Looks like great confusion, right? Two contrasting news (MC584364 & MC611686) from Microsoft, but not even well and clear! So, I just got my hands on the initial claim and analyzed whether it is indeed true or not? 🤔 Therefore, I have done an analysis to shed some light on the matter, and here’s the breakdown.
Changes to the Registration Campaign in Azure AD
What really is “registration campaign in Azure AD”? Confused? Let’s see a clear breakdown below.
Basically, registration campaign in Azure AD are all about pushing your Microsoft 365 users to set up Microsoft Authenticator during the sign-in process. When a user authenticates with weak auth methods such as SMS/voice calls, they will be immediately prompted to set up Microsoft Authenticator if they are under this campaign.
It’s like a digital wake-up call, pushing them toward a more secure authentication experience!
⚠️Big news, Now Microsoft is shaking things up with an update! In the message center news numbered MC584364, Microsoft has made an update to the registration campaign in the Azure AD feature.
Starting from July 10th, 2023, the registration campaign enables the support to move from SMS and voice call authentication methods.

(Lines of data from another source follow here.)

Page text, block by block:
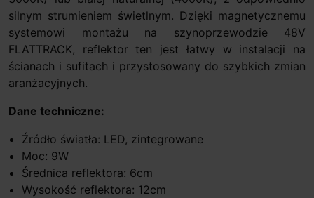
silnym strumieniem świetlnym. Dzięki magnetycznemu
systemowi montażu na szynoprzewodzie 48V
FLATTRACK, reflektor ten jest łatwy w instalacji na
ścianach i sufitach i przystosowany do szybkich zmian
aranżacyjnych.
Dane techniczne:
Źródło światła: LED, zintegrowane
Moc: 9W
Średnica reflektora: 6cm
Wysokość reflektora: 12cm

- With this update, users within your organization who currently rely on SMS and voice calls for MFA will be prompted to set up Microsoft Authenticator during the sign-in process. If you have a favorite third-party identity provider, you can now use it to meet MFA requirements with the new external authentication method support in Microsoft Entra.
Note: But wait, I must give you a heads-up. Microsoft has recently removed specific news from the message center. But MS has confirmed this news about registration campaign in Azure AD in their official doc. Trustworthy sources, right? (Image attached below)
🙄So, what’s the buzz all about? Well, Microsoft aims to completely eliminate weak authentication methods and encourage the adoption of stronger MFA methods, such as system-preferred MFA via this campaign! This initiative seeks to enhance security, protect sensitive data, and provide a more robust authentication mechanism for users.
Overall, this is such a good move from Microsoft, kudos! 👏
Push Users to Set up Microsoft Authenticator for MFA Authentication:
Admins can enable the registration campaign policy in the Azure portal and specify which users or groups should be included or excluded from the campaign. Not only can admins force, but they can also determine how many days a user can postpone or snooze this nudge.
Point to Remember: Users can only delay the app setup three times.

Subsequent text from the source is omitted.